On 06/10/2010 04:47 PM, Paul Eggert wrote:
> On 06/09/2010 11:56 PM, jeff.liu wrote:
>
>> Yeah, I just realized that the behaviour I observed is caused by the delay allocation mechanism of
>> the particular FS.
>>
> If the file system is using delayed allocation, then can
> the fiemap ioctl tell us that a file contains a hole (because nothing has been
> allocated there), but read() would tell us that the file contains nonzero data at the same location
> (because it's sitting in a buffer somewhere)? If so, we'd need to do something like invoke
> fdatasync() on the file before issuing the fiemap ioctl, to force allocation; or perhaps
> there's another ioctl that will do the allocation without having to actually do a sync.
>
I guess we'll have to use FIEMAP_FLAG_SYNC.
> There's also the issue of copying from a file at the same time that some other process
> is writing to it, but that is allowed to produce ill-defined behavior. I'm more worried
> about the case where some other process writes to the source file just before 'cp' starts.
>
cp's behavior with active files is undefined.

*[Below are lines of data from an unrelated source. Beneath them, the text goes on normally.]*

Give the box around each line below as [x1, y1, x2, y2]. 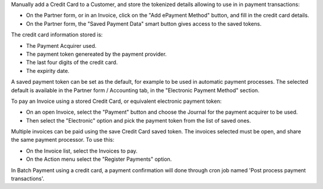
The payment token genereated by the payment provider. [26, 50, 167, 57]
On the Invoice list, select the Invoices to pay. [26, 147, 138, 154]
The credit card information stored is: [11, 31, 103, 38]
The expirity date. [26, 67, 70, 74]
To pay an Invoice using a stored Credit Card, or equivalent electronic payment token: [11, 97, 222, 105]
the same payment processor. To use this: [11, 136, 115, 144]
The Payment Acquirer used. [26, 42, 97, 49]
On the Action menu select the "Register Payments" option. [26, 156, 172, 163]
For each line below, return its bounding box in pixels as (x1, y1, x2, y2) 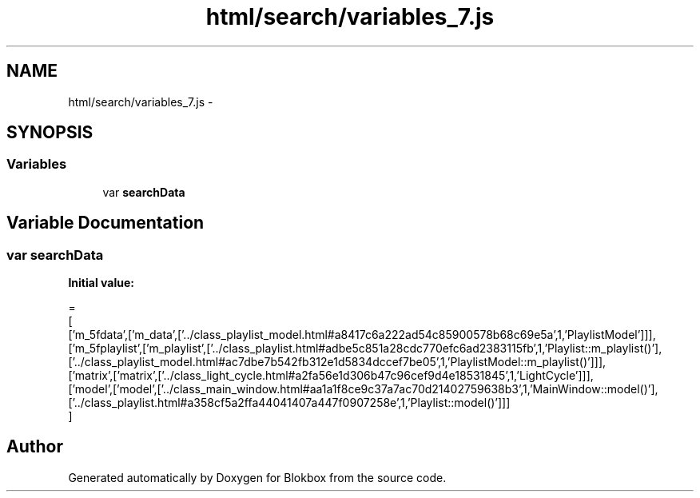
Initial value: (68, 276, 134, 290)
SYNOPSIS (6, 122, 93, 143)
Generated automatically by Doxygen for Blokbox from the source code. (68, 470, 447, 484)
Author (6, 436, 63, 457)
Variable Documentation (6, 213, 205, 233)
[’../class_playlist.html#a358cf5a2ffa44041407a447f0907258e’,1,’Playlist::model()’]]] (68, 396, 511, 410)

But we know it reads from
offset 0 to MAX. With fiemap it will continue to do the same with the
exception that it will skip reads (and thus writes) depending on the extent
map it gets at the very beginning.
> (Sorry, I haven't had time yet to dive into the proposed change; I'm still trying to understand
> the environment.)
>
> One other thing: Solaris 10 supports lseek with the SEEK_HOLE and SEEK_DATA options, which
> are easier to use and which (as far as I can tell from the manual) shouldn't require anything
> fdatasync-ish. Any objection if I propose support for that too? It is supposed to work
> with ZFS, something I can test here.
>
There is no plan to implement SEEK_HOLE/SEEK_DATA in the kernel.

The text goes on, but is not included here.